41.         In the circumstances, the Tribunal did not err by referring to Razgar [112]. It is evident from the discussion above that if a Tribunal has to consider whether there are exceptional circumstances, there is of necessity still to be a balancing exercise albeit one in which the scales in favour of deportation start heavily weighted in the Secretary of State’s favour all the more so where, as here, a significant sentence in excess of four years has been passed. It is not properly arguable that the Tribunal did not take that into account, given that they directed themselves properly as to the relevant case law.

42.         It is evident reading the determination as a whole that there is no one factor which kept the balance in the claimant’s favour and it is worth noting that the Secretary of State herself said in the refusal letter that the claimant’s return was likely to be challenging (page 6), an assessment was also predicated on the assumption that the claimant had spent several years in Zambia, had contacts to turn to there, and had established no family life here. The Secretary of State did not, however, challenge the evidence that the claimant had never lived in Zambia, and conceded before the First-tier Tribunal that he had established a family life here, contrary to her case as set out in the refusal letter.

43.         It was the claimant’s evidence and that of his mother as set out in their witness statements and which was not challenged below that he would have no job, no accommodation, and no money on deportation to Zambia. It is not properly established that the Secretary of State submitted below that he could rely on funds submitted by relatives nor is there evidence supporting such a submission. More importantly, it is not established that the claimant’s evidence on this was challenged before the First-tier Tribunal.

44.         It is evident that the Tribunal found that the circumstances were sufficient on the unusual facts of this case to make the Claimant’s deportation disproportionate.
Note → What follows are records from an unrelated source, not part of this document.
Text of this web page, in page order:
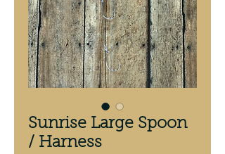
Sunrise Large Spoon
/ Harness
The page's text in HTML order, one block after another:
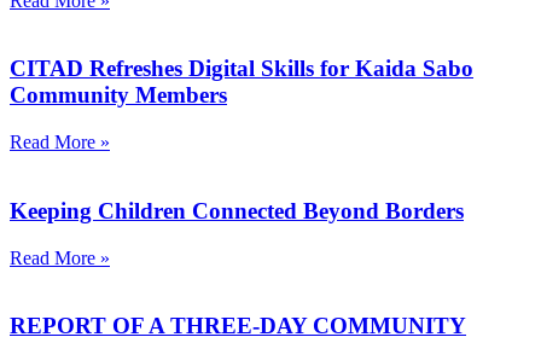
CITAD Refreshes Digital Skills for Kaida Sabo
Community Members
Read More »
Keeping Children Connected Beyond Borders
Read More »
REPORT OF A THREE-DAY COMMUNITY
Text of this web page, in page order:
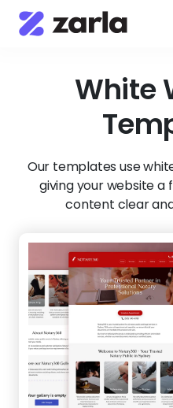
White
Our templates use
giving your website a
content clear
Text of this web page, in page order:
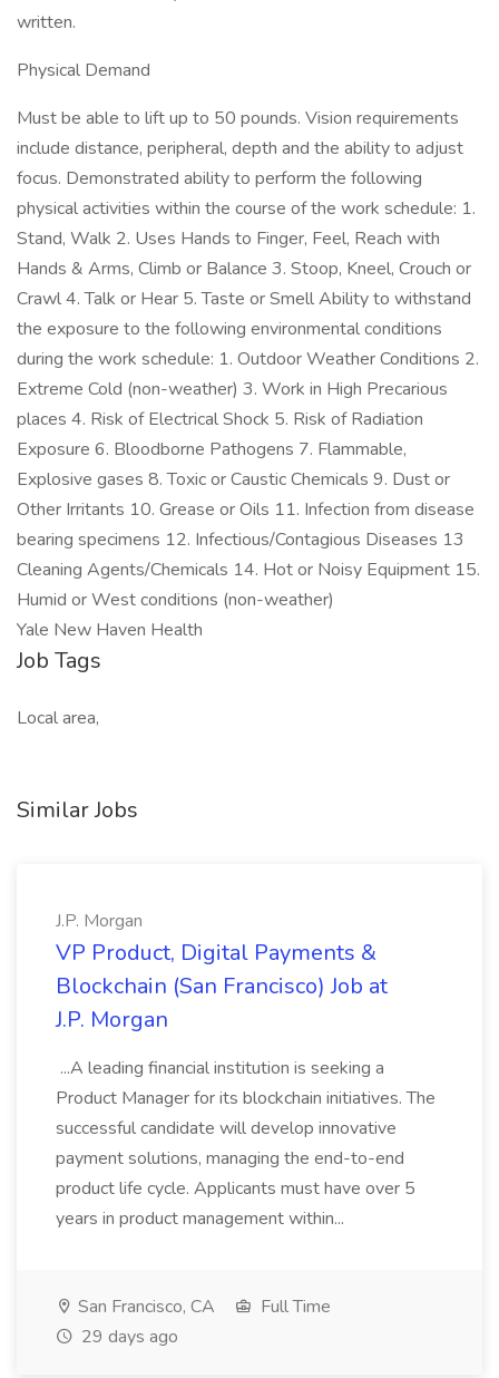
written.
Physical Demand
Must be able to lift up to 50 pounds. Vision requirements
include distance, peripheral, depth and the ability to adjust
focus. Demonstrated ability to perform the following
physical activities within the course of the work schedule: 1.
Stand, Walk 2. Uses Hands to Finger, Feel, Reach with
Hands & Arms, Climb or Balance 3. Stoop, Kneel, Crouch or
Crawl 4. Talk or Hear 5. Taste or Smell Ability to withstand
the exposure to the following environmental conditions
during the work schedule: 1. Outdoor Weather Conditions 2.
Extreme Cold (non-weather) 3. Work in High Precarious
places 4. Risk of Electrical Shock 5. Risk of Radiation
Exposure 6. Bloodborne Pathogens 7. Flammable,
Explosive gases 8. Toxic or Caustic Chemicals 9. Dust or
Other Irritants 10. Grease or Oils 11. Infection from disease
bearing specimens 12. Infectious/Contagious Diseases 13
Cleaning Agents/Chemicals 14. Hot or Noisy Equipment 15.
Humid or West conditions (non-weather)
Yale New Haven Health
Job Tags
Local area,
Similar Jobs
J.P. Morgan
VP Product, Digital Payments &
Blockchain (San Francisco) Job at
J.P. Morgan
...A leading financial institution is seeking a
Product Manager for its blockchain initiatives. The
successful candidate will develop innovative
payment solutions, managing the end-to-end
product life cycle. Applicants must have over 5
years in product management within...
San Francisco, CA
Full Time
29 days ago
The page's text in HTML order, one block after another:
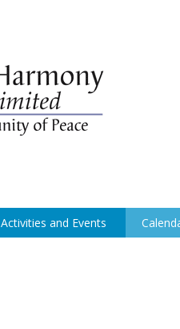
Activities and Events
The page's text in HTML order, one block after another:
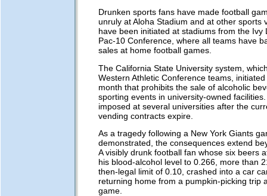
Drunken sports fans have made football
unruly at Aloha Stadium and at other sports
have been initiated at stadiums from the Ivy
Pac-10 Conference, where all teams have
sales at home football games.
The California State University system,
Western Athletic Conference teams,
month that prohibits the sale of alcoholic
sporting events in university-owned
imposed at several universities after the
vending contracts expire.
As a tragedy following a New York Giants
demonstrated, the consequences extend
A visibly drunk football fan whose six beers
his blood-alcohol level to 0.266, more than
then-legal limit of 0.10, crashed into a car
returning home from a pumpkin-picking trip
game.
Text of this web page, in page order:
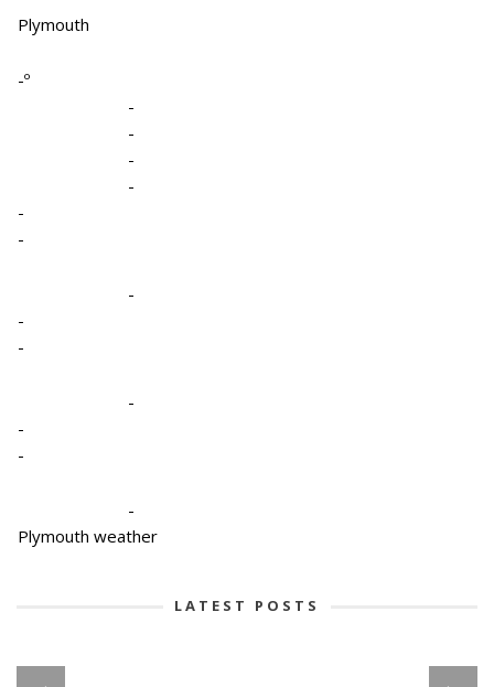
Plymouth
-º
-
-
-
-
-
-
-
-
-
-
-
-
-
Plymouth weather
LATEST POSTS
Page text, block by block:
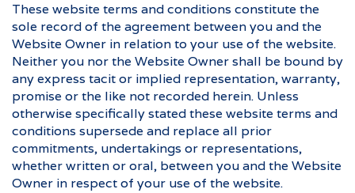
These website terms and conditions constitute the
sole record of the agreement between you and the
Website Owner in relation to your use of the website.
Neither you nor the Website Owner shall be bound by
any express tacit or implied representation, warranty,
promise or the like not recorded herein. Unless
otherwise specifically stated these website terms and
conditions supersede and replace all prior
commitments, undertakings or representations,
whether written or oral, between you and the Website
Owner in respect of your use of the website.
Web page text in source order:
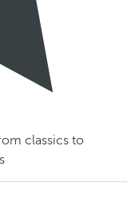
classics to
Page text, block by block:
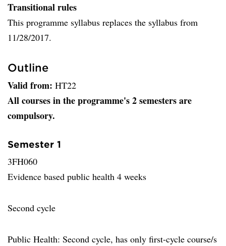
Transitional rules
This programme syllabus replaces the syllabus from
11/28/2017.
Outline
Valid from: HT22
All courses in the programme's 2 semesters are
compulsory.
Semester 1
3FH060
Evidence based public health 4 weeks
Second cycle
Public Health: Second cycle, has only first-cycle course/s
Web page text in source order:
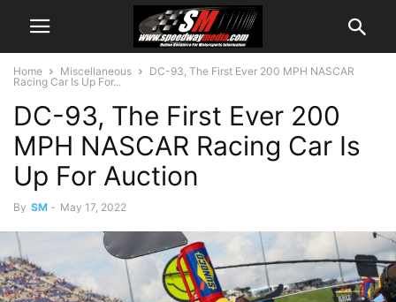
Home Miscellaneous
DC-93, The First Ever 200 MPH NASCAR
Racing Car Is Up For...
DC-93, The First Ever 200
MPH NASCAR Racing Car Is
Up For Auction
By SM - May 17, 2022
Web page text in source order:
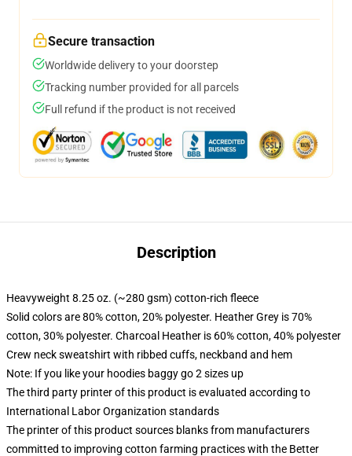
Secure transaction
Worldwide delivery to your doorstep
Tracking number provided for all parcels
Full refund if the product is not received
Description
Heavyweight 8.25 oz. (~280 gsm) cotton-rich fleece
Solid colors are 80% cotton, 20% polyester. Heather Grey is 70%
cotton, 30% polyester. Charcoal Heather is 60% cotton, 40% polyester
Crew neck sweatshirt with ribbed cuffs, neckband and hem
Note: If you like your hoodies baggy go 2 sizes up
The third party printer of this product is evaluated according to
International Labor Organization standards
The printer of this product sources blanks from manufacturers
committed to improving cotton farming practices with the Better
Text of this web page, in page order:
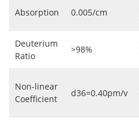
Absorption 0.005/cm
Deuterium
Ratio
>98%
Non-linear
Coefficient
d36=0.40pm/v
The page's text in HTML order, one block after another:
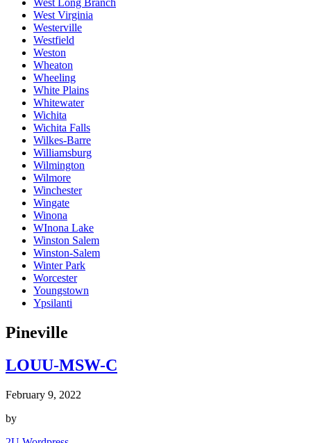
West Long Branch
West Virginia
Westerville
Westfield
Weston
Wheaton
Wheeling
White Plains
Whitewater
Wichita
Wichita Falls
Wilkes-Barre
Williamsburg
Wilmington
Wilmore
Winchester
Wingate
Winona
WInona Lake
Winston Salem
Winston-Salem
Winter Park
Worcester
Youngstown
Ypsilanti
Pineville
LOUU-MSW-C
February 9, 2022
by
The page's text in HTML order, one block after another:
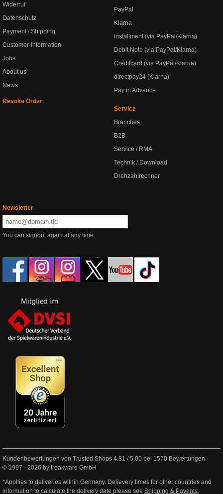
Widerruf
Datenschutz
Payment / Shipping
Customer-Information
Jobs
About us
News
Revoke Order
PayPal
Klarna
Installment (via PayPal/Klarna)
Debit Note (via PayPal/Klarna)
Creditcard (via PayPal/Klarna)
directpay24 (Klarna)
Pay in Advance
Service
Branches
B2B
Service / RMA
Technik / Download
Drehzahlrechner
Newsletter
You can signout again at any time.
Kundenbewertungen von Trusted Shops 4.81 /5.00 bei 1570 Bewertungen
© 1997 - 2026 by freakware GmbH
*Appllies to deliveries within Germany. Delievery times for other countries and
information to calculate the delivery date please see Shipping & Payents.
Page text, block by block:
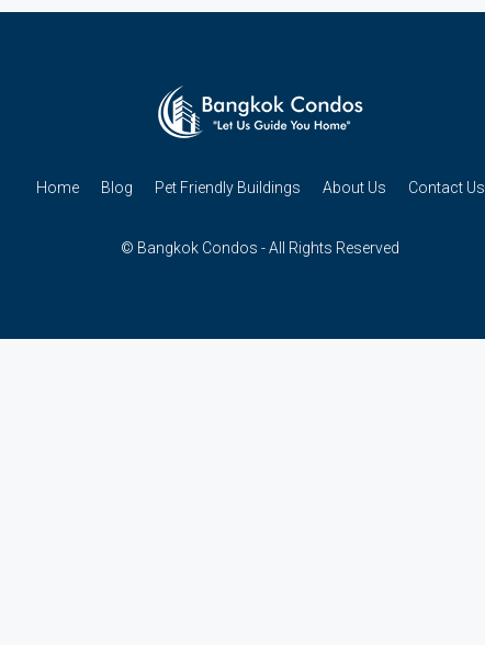
Home Blog Pet Friendly Buildings About Us Contact Us
© Bangkok Condos - All Rights Reserved
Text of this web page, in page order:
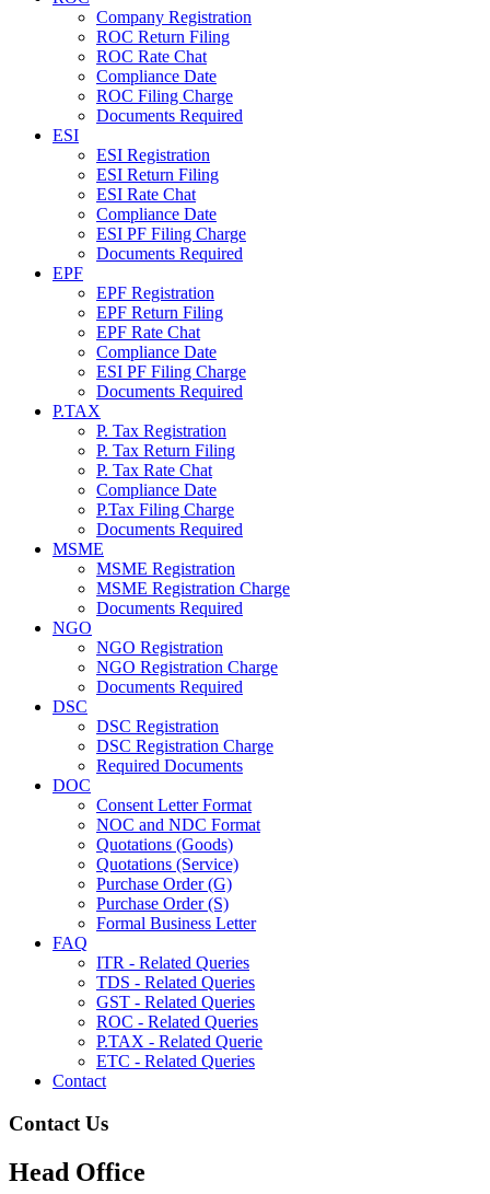
Company Registration
ROC Return Filing
ROC Rate Chat
Compliance Date
ROC Filing Charge
Documents Required
ESI
ESI Registration
ESI Return Filing
ESI Rate Chat
Compliance Date
ESI PF Filing Charge
Documents Required
EPF
EPF Registration
EPF Return Filing
EPF Rate Chat
Compliance Date
ESI PF Filing Charge
Documents Required
P.TAX
P. Tax Registration
P. Tax Return Filing
P. Tax Rate Chat
Compliance Date
P.Tax Filing Charge
Documents Required
MSME
MSME Registration
MSME Registration Charge
Documents Required
NGO
NGO Registration
NGO Registration Charge
Documents Required
DSC
DSC Registration
DSC Registration Charge
Required Documents
DOC
Consent Letter Format
NOC and NDC Format
Quotations (Goods)
Quotations (Service)
Purchase Order (G)
Purchase Order (S)
Formal Business Letter
FAQ
ITR - Related Queries
TDS - Related Queries
GST - Related Queries
ROC - Related Queries
P.TAX - Related Querie
ETC - Related Queries
Contact
Contact Us
Head Office
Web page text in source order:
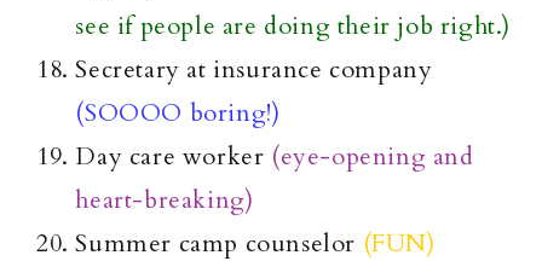
see if people are doing their job right.)
Secretary at insurance company
(SOOOO boring!)
Day care worker (eye-opening and
heart-breaking)
Summer camp counselor (FUN)
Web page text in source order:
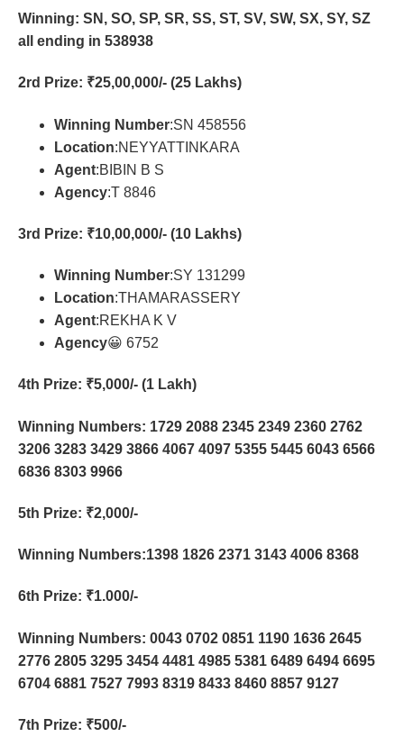
Winning: SN, SO, SP, SR, SS, ST, SV, SW, SX, SY, SZ
all ending in 538938
2rd Prize: ₹25,00,000/- (25 Lakhs)
Winning Number:SN 458556
Location:NEYYATTINKARA
Agent:BIBIN B S
Agency:T 8846
3rd Prize: ₹10,00,000/- (10 Lakhs)
Winning Number:SY 131299
Location:THAMARASSERY
Agent:REKHA K V
Agency😀 6752
4th Prize: ₹5,000/- (1 Lakh)
Winning Numbers: 1729 2088 2345 2349 2360 2762
3206 3283 3429 3866 4067 4097 5355 5445 6043 6566
6836 8303 9966
5th Prize: ₹2,000/-
Winning Numbers:1398 1826 2371 3143 4006 8368
6th Prize: ₹1.000/-
Winning Numbers: 0043 0702 0851 1190 1636 2645
2776 2805 3295 3454 4481 4985 5381 6489 6494 6695
6704 6881 7527 7993 8319 8433 8460 8857 9127
7th Prize: ₹500/-
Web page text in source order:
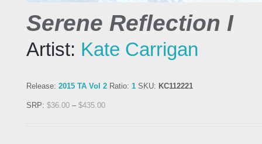
Serene Reflection I
Artist: Kate Carrigan
Release: 2015 TA Vol 2 Ratio: 1 SKU: KC112221
SRP: $36.00 – $435.00
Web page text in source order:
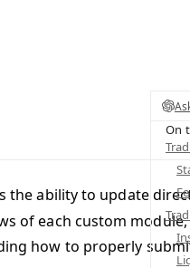
On
the ability to update
of each custom
how to properly
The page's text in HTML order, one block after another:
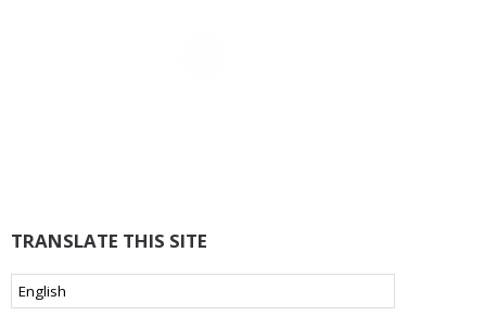
TRANSLATE THIS SITE
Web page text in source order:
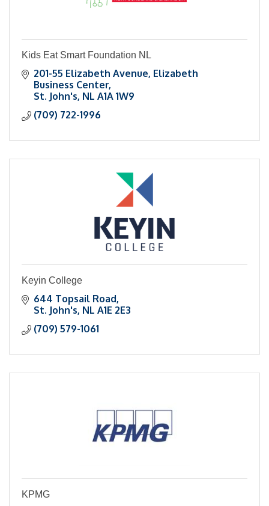
Kids Eat Smart Foundation NL
201-55 Elizabeth Avenue Elizabeth
Business Center
St. John's NL A1A 1W9
(709) 722-1996
Keyin College
644 Topsail Road
St. John's NL A1E 2E3
(709) 579-1061
KPMG
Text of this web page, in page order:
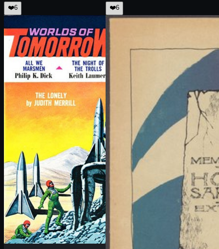
❤️6 ❤️6
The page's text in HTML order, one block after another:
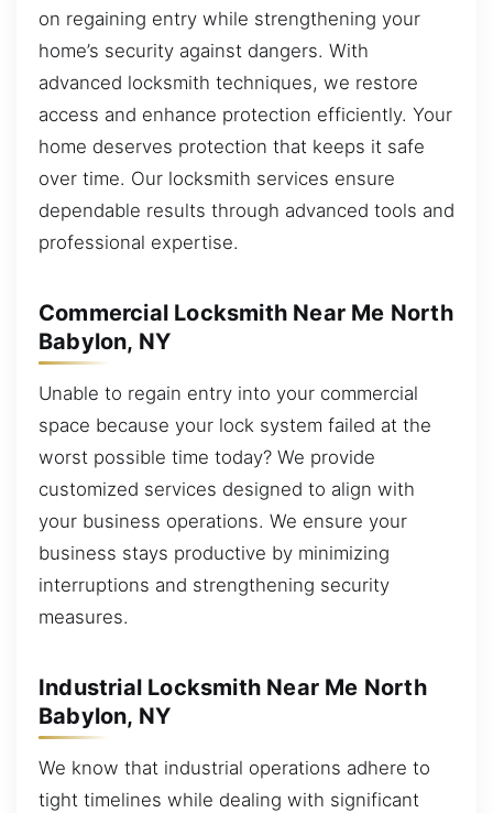
on regaining entry while strengthening your
home’s security against dangers. With
advanced locksmith techniques, we restore
access and enhance protection efficiently. Your
home deserves protection that keeps it safe
over time. Our locksmith services ensure
dependable results through advanced tools and
professional expertise.
Commercial Locksmith Near Me North
Babylon, NY
Unable to regain entry into your commercial
space because your lock system failed at the
worst possible time today? We provide
customized services designed to align with
your business operations. We ensure your
business stays productive by minimizing
interruptions and strengthening security
measures.
Industrial Locksmith Near Me North
Babylon, NY
We know that industrial operations adhere to
tight timelines while dealing with significant
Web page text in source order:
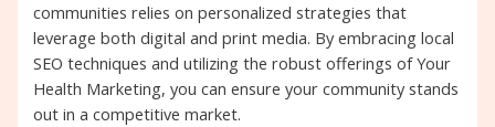
communities relies on personalized strategies that
leverage both digital and print media. By embracing local
SEO techniques and utilizing the robust offerings of Your
Health Marketing, you can ensure your community stands
out in a competitive market.
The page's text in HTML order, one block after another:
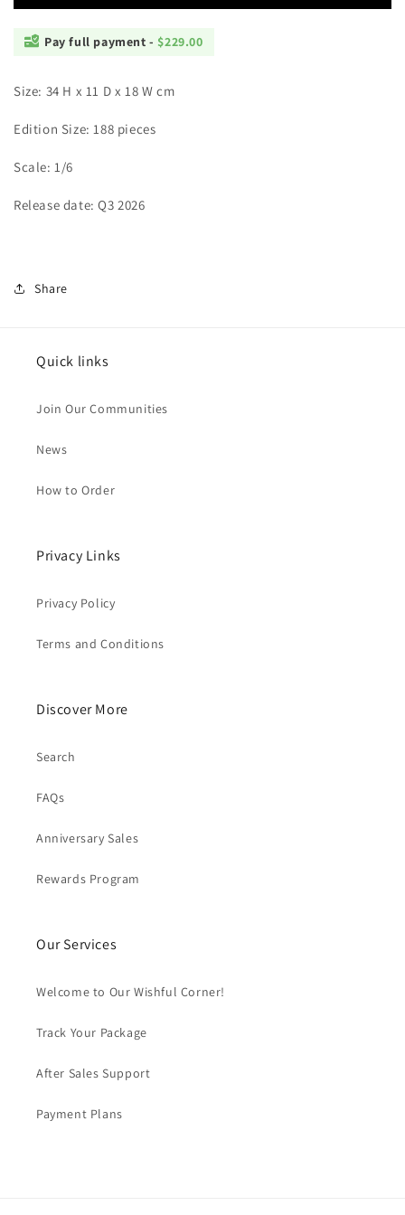
Pay full payment - $229.00
Size: 34 H x 11 D x 18 W cm
Edition Size: 188 pieces
Scale: 1/6
Release date: Q3 2026
Share
Quick links
Join Our Communities
News
How to Order
Privacy Links
Privacy Policy
Terms and Conditions
Discover More
Search
FAQs
Anniversary Sales
Rewards Program
Our Services
Welcome to Our Wishful Corner!
Track Your Package
After Sales Support
Payment Plans
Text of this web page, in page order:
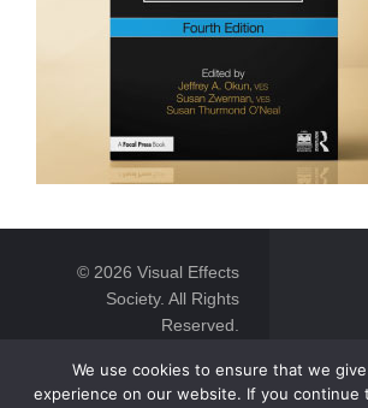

It cannot properly be argued that they gave insufficient consideration to the weight to be attached to deportation, referring as they do to the relevant case law which establishes the deterrent effect as well as the effect of preventing those affected from offending again after release and it is evident [121] that they were aware and took into account the views of Parliament.

45.         In evaluating this situation the Tribunal were entitled to consider the decision in Maslov, indeed this was a matter conceded by Counsel for the Secretary of State in MF (Nigeria). Further, they identified factors which, when taken cumulatively, they considered meant that the consequences of deportation to a country where he has never lived and with which he has the most tenuous of connections, would be unjustifiably harsh, a conclusion open to them, the claimant’s serious criminality and the public interest in removing him notwithstanding.

Conclusion

46.         Returning to the decisions in English v Emery Reinbold and B v SSHD, and to the passages cited above, it is, on the face of the determination why the First-tier Tribunal reached the conclusion that they did. Further, it was one which, on the material before them, they were entitled to reach.

47.         For these reasons, the Secretary of State has not shown that the determination of the First-tier Tribunal involved the making of an error of law, and, while it may not have been a decision to which the Upper Tribunal might have come, it must therefore be upheld.

48.         That said, I am not satisfied that it is in the public interest that an anonymity order remain in favour of the claimant. It is only in exceptional circumstances that the strong public interest in public justice can be outweighed, and in this case, they are not insofar as the claimant’s identity is concerned. That said, the determination of the First-tier Tribunal contains material which must remain confidential given its nature and the risks to others. I therefore maintain the anonymity order in respect of that determination.

SUMMARY OF CONCLUSIONS

 

1        The decision of the First-tier Tribunal did not involve the making of an error of law and I uphold it.

2        The anonymity order put in place by the First-tier Tribunal remains so far as it relates to their determination, but does not apply to this determination.